Until two years ago Owen Mumford outsourced all of its prototyping, using a variety of techniques – like 3D printing, injection moulding, CNC machining and metal fabrication – as each application demanded. Toby Cowe, technology development group manager, explained the approach when it was important to get components made in the correct materials: “Three years ago we would go to a soft tool manufacturer. That would have cost round about £4000 to £6000, and it would have taken two to six weeks to make a tool.”

It may have been accepted industry practice and timescales, but it was not helping the company meet its prototyping schedules. Varde started investigating the potential of buying a 3D printer outright. “We looked very carefully at what the cost benefit of doing it was, and they were really quite significant. We saved the money back we were spending on prototyping within about 12 months. The printer actually exceeded our expectations, in terms of how it assisted us. We were expecting to get about 50% reduction in our outsourcing of our prototyping work, and we've achieved about a 95% reduction.”

The machine selected was the Objet 260 from Stratasys, selected at the time because Varde and Cowe believed it to be the most accurate on the market with resolution of 16um. As stated before, even with high quality printing at their disposal, printing prototype parts was of limited use. “Direct 3D printing can be suitable for dental applications or potentially surgical applications, but when you're looking at high volume products such as lancing devices or drug delivery devices, the inherent variability and weakness of the materials that are currently available from 3D printing would introduce risk and significant cost to the product as well. So we are using the 3D printer to create tools with which we can then use whatever material we want.”

With an injection moulding machine sitting alongside the 3D printer in the lab, prototypes are thus produced overnight, in end product materials, without the lengthy and costly procedure of having to outsource the tool design.
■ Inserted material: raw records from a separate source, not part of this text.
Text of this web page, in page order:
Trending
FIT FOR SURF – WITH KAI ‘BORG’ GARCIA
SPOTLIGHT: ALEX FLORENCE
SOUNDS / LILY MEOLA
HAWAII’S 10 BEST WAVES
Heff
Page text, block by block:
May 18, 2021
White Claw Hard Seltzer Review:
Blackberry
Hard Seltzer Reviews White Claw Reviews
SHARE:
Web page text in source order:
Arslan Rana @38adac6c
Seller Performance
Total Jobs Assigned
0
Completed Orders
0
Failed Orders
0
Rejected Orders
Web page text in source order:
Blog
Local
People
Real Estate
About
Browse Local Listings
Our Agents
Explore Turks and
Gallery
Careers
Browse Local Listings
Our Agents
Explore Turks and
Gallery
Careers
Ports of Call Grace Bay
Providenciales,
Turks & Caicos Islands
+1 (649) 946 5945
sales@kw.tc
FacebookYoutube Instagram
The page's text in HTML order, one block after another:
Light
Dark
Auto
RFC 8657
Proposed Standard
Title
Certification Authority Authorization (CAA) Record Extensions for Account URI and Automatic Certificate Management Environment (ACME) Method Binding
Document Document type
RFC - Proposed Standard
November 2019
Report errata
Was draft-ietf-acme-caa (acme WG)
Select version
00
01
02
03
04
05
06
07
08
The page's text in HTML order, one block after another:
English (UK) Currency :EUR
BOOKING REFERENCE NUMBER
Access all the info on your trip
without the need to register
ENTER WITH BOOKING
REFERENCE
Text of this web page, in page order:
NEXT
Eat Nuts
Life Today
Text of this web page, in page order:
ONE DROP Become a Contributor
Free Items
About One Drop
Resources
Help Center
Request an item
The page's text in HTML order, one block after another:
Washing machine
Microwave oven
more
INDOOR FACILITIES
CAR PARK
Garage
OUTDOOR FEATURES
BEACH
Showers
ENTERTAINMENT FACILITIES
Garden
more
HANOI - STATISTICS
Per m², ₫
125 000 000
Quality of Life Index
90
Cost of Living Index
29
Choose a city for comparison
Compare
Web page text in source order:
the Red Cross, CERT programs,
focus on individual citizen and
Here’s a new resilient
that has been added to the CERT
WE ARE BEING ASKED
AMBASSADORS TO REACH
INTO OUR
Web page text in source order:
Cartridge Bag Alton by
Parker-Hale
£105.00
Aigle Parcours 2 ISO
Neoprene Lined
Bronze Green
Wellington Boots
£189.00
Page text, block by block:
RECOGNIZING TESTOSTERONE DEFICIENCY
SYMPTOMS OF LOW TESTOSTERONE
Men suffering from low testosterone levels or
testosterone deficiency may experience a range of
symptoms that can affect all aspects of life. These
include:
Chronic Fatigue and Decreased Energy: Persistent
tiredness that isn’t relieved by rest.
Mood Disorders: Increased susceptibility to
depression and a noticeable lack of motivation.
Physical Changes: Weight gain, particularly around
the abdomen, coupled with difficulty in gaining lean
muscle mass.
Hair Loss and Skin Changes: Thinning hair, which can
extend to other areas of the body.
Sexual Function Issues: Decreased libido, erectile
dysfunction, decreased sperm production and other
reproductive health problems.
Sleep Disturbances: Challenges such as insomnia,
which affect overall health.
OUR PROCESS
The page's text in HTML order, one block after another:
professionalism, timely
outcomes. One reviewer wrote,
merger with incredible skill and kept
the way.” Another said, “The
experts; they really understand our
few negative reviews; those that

Cowe’s team has taken the process one step further by standardising the insert sizes. A metal bolster holds the insert (the tool) which can be of two standard sizes 70 x 70mm or 140 x 230mm. This simple innovation has opened up usage of the printer to the whole design team. Varde commented: “If it had been just left ad hoc everybody would have to reinvent the wheel every time they were trying to do something. This way all they have to worry about is getting the cavity right and then the rest of it is all predetermined. That's what makes it so much easier and faster to use as a prototyping tool for a wider group of people.”

It has made the whole design and prototyping process far more dynamic, as Varde explains: “We can do three iterations in three days rather than three months. Our ability to fail early is improved by having the technology. So there's been not only the tangible benefits, the reduction in cost of paying to outsource the prototyping, but we've also had the added benefit of dramatically increasing the speed of our ability to prototype quickly and fail early, and also our ability to then change what the design is, based on our understanding of what we get from those prototypes.”

And such has been the success that Varde is considering expanding the 3D printing capability. “We are considering maybe having one or two lower end machines - more your kind of desktop type of machine - just to give another string to our bow, to do very quick representational models. There are some relatively small machines now for £1500 that can produce some relatively passable representational models, just to get some early ideas.”

The Stratasys Objet 260 Connex printer features dual jetting technology, which allows the use of ‘digital materials’ – combining two base resins in specific concentrations to provide a whole range of materials of certain hardness, opacity, flexibility or thermal properties. Build size is 255 x 252 x 200mm and the layers (i.e. the resolution) is 16 microns.

Describing the choice of the Objet 260, Varde said; “But we had a look across the board at various technologies and this was one that I think for us, for our particular needs, was head and shoulders above some of the others.”